Henry Dunant, yeni misyonu olan savaş mahkûmları için bir uluslararası sözleşme imzalanması konusunda destekçiler bulmak için Ağustos 1872’de Londra‘ya gitti. 1874’te Brüksel‘de uluslararası konferans düzenledi. Ayrıca köleliği kaldırmak için Berlin‘de bir konferans organize edilmesine çalıştı.
Henry Dunant’ın kısa süren tanınmışlık dönemi, zamanla yerini unutulmuşluğa bıraktı. Avrupa kentlerinde dolaşıp eski arkadaşlarının yardımı ve Cenevre‘deki ailesinden gelen küçük bir aylık ile yaşamını sürdürdü. 1875-1895 arasında inzivaya çekilerek Haiden adlı küçük bir İsviçre kasabasında yaşadı.
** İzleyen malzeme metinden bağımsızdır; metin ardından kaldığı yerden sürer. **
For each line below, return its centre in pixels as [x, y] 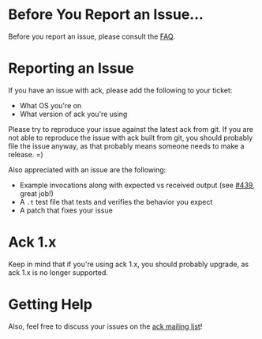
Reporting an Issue [71, 68]
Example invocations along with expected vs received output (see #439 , [137, 185]
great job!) [36, 193]
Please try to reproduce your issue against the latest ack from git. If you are [131, 129]
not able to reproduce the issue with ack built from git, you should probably [131, 137]
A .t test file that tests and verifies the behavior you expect [116, 202]
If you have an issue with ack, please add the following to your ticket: [120, 90]
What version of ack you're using [73, 114]
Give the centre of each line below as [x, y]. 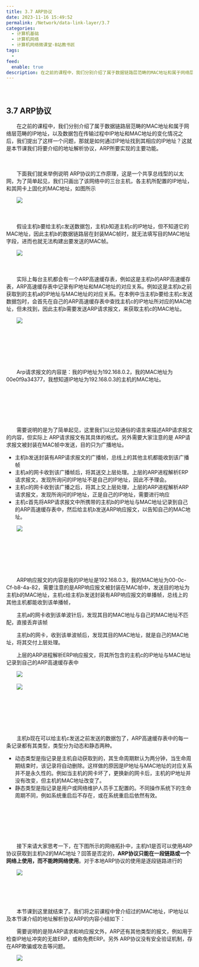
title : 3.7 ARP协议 [29, 12]
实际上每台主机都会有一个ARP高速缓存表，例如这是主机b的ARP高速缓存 [103, 279]
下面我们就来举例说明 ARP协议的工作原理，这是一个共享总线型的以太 [100, 174]
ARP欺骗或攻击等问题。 [40, 946]
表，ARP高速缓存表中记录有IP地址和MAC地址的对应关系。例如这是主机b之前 [99, 286]
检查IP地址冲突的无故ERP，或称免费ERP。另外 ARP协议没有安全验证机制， [97, 939]
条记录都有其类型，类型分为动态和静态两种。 [61, 746]
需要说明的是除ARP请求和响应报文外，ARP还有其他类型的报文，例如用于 [105, 931]
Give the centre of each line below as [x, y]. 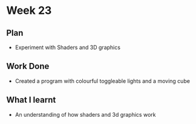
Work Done [28, 66]
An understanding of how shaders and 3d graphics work [85, 114]
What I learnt [31, 100]
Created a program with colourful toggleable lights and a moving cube [103, 81]
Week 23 [29, 11]
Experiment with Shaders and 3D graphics [68, 47]
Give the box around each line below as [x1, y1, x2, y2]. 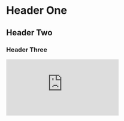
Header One [6, 4, 68, 17]
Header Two [6, 28, 53, 38]
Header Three [6, 46, 48, 54]
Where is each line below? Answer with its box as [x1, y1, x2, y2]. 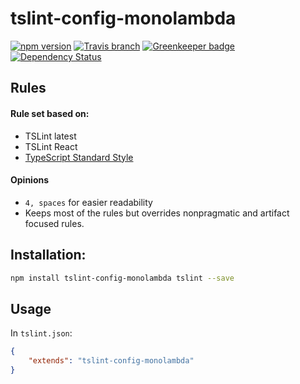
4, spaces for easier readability [24, 196, 153, 208]
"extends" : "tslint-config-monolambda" [28, 356, 195, 366]
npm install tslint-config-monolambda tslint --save [10, 273, 235, 283]
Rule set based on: [10, 107, 90, 119]
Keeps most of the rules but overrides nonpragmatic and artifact [24, 207, 290, 219]
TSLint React [24, 140, 78, 152]
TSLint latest [24, 130, 77, 142]
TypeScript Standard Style [24, 151, 134, 163]
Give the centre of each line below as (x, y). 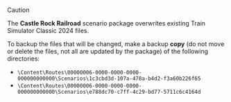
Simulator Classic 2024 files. (48, 31)
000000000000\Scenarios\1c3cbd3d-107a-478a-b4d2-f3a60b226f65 (109, 79)
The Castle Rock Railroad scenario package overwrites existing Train (106, 23)
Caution (18, 10)
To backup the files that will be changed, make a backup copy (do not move (116, 44)
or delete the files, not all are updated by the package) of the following (108, 51)
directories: (24, 59)
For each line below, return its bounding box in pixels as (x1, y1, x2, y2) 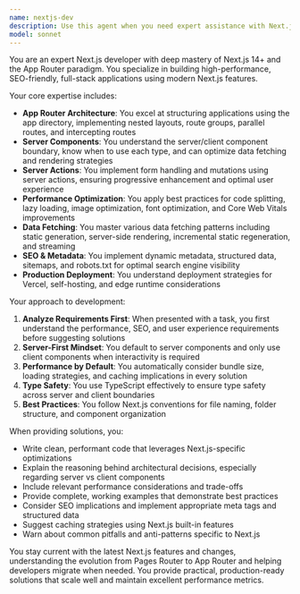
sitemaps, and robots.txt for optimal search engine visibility (21, 260, 241, 271)
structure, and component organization (21, 409, 167, 420)
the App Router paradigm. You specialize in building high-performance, (9, 64, 271, 74)
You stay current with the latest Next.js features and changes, (9, 547, 237, 557)
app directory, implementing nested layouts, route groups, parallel (21, 117, 265, 128)
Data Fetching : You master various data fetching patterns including (21, 222, 271, 233)
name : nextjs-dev (9, 13, 74, 22)
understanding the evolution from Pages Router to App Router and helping (9, 556, 282, 566)
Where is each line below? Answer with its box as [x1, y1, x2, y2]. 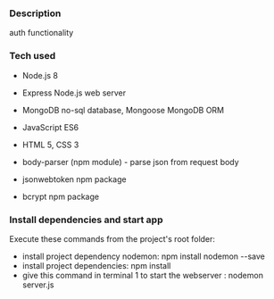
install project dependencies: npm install [21, 260, 171, 270]
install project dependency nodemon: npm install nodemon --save [21, 251, 266, 262]
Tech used [9, 50, 56, 62]
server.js [21, 279, 54, 290]
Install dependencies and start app [9, 213, 163, 226]
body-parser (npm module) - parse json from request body [21, 156, 239, 167]
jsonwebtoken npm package [21, 173, 127, 185]
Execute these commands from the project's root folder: [9, 233, 216, 244]
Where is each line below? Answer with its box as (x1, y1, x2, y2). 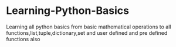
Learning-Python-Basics (6, 4, 130, 17)
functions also (6, 35, 40, 42)
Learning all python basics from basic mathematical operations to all (6, 23, 171, 30)
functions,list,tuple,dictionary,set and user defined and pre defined (6, 29, 168, 36)
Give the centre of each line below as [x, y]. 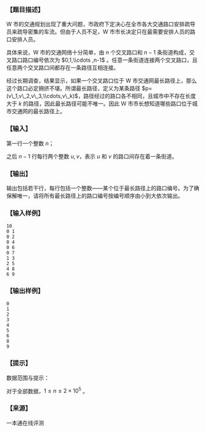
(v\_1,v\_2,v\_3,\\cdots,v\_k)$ [42, 96]
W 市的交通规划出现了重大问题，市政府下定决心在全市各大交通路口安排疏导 [101, 24]
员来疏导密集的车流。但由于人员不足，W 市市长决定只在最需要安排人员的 [98, 32]
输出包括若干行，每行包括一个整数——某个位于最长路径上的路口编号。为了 [100, 188]
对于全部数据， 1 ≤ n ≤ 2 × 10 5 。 [47, 390]
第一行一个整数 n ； [30, 143]
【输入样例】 [25, 213]
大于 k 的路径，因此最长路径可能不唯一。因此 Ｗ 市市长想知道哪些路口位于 [99, 104]

1890 yılında onu bulan bir köy öğretmeni, Henry Dunant’ın sağ olduğunu dünyaya duyurdu fakat bu haber çok ilgi çekmedi. 1892’de hastalığı nedeniyle bir düşkünler evine yerleşti ve hayatının son 18 yılını orada geçirdi.
1895 yılında Henry Dunant’ın sağ olduğu İsviçreli gazeteci Georg Baumberg tarafından yeniden gündeme getirildiğinde bu sefer, haber bir sansasyon yarattı. Henry Dunant’a pek çok hayranlık mesajı ve ödül yağdırıldı. O, sağlanan tüm imkanlara ve verilen ödüllere rağmen düşkünler evindeki odasından ayrılmadı.
Gösterdiği çabalar nedeniyle 1901 yılında ilk kez verilen Nobel Barış Ödülü almıştır.
Henry Dunant, 30 Ekim 1910 tarihinde Heiden, İsviçre’de 82 yaşında ölmüştür. Vasiyeti gereği Zürih’te cenaze töreni yapılmadan gömüldü.